── Records provided ──

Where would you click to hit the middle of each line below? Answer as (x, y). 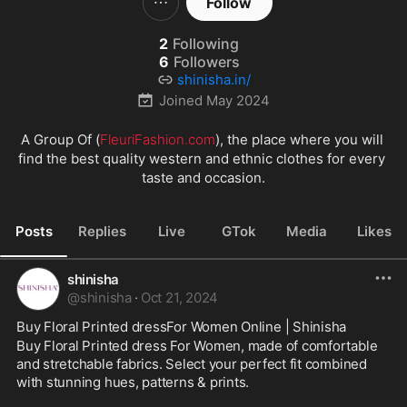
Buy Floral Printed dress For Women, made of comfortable (197, 346)
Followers (206, 62)
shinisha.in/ (213, 79)
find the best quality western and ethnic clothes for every (202, 159)
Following (206, 44)
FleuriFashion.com (157, 139)
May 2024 (238, 100)
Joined (180, 100)
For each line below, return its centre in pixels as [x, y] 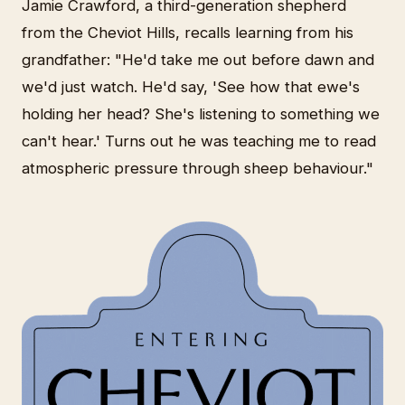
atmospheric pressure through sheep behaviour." [198, 169]
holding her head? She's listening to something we [201, 114]
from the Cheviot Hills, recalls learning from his [188, 33]
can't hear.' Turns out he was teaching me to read [199, 141]
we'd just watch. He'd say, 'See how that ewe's [191, 87]
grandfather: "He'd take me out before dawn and [198, 60]
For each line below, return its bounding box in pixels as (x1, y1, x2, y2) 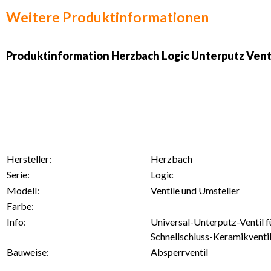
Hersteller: (7, 152, 51, 165)
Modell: (7, 184, 39, 196)
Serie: (7, 168, 30, 180)
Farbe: (7, 200, 34, 212)
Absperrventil (151, 246, 208, 258)
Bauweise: (7, 246, 49, 258)
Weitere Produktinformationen (6, 8, 209, 25)
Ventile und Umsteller (151, 184, 240, 196)
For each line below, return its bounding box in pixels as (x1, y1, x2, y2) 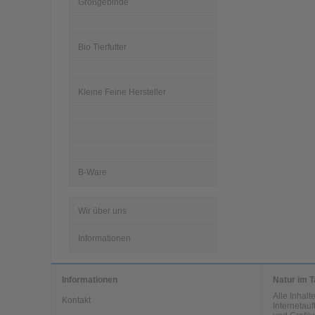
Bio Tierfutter (78, 41, 127, 52)
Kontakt (62, 295, 91, 306)
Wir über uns (78, 205, 127, 216)
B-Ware (78, 167, 107, 177)
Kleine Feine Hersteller (78, 86, 166, 97)

───

# Exercise details
Give the entries above again exactly, minus their pictures.

# Solution for this problem
Where would you click to hit the middle of each line below? Answer as (x, y). 
Buy Floral Printed dress For Women, made of comfortable (197, 346)
Followers (206, 62)
shinisha.in/ (213, 79)
find the best quality western and ethnic clothes for every (202, 159)
Following (206, 44)
FleuriFashion.com (157, 139)
May 2024 (238, 100)
Joined (180, 100)
For each line below, return its centre in pixels as [x, y] 
atmospheric pressure through sheep behaviour." [198, 169]
holding her head? She's listening to something we [201, 114]
from the Cheviot Hills, recalls learning from his [188, 33]
can't hear.' Turns out he was teaching me to read [199, 141]
we'd just watch. He'd say, 'See how that ewe's [191, 87]
grandfather: "He'd take me out before dawn and [198, 60]
For each line below, return its bounding box in pixels as (x1, y1, x2, y2) 
Hersteller: (7, 152, 51, 165)
Modell: (7, 184, 39, 196)
Serie: (7, 168, 30, 180)
Farbe: (7, 200, 34, 212)
Absperrventil (151, 246, 208, 258)
Bauweise: (7, 246, 49, 258)
Weitere Produktinformationen (6, 8, 209, 25)
Ventile und Umsteller (151, 184, 240, 196)
For each line below, return its bounding box in pixels as (x1, y1, x2, y2) 
Bio Tierfutter (78, 41, 127, 52)
Kontakt (62, 295, 91, 306)
Wir über uns (78, 205, 127, 216)
B-Ware (78, 167, 107, 177)
Kleine Feine Hersteller (78, 86, 166, 97)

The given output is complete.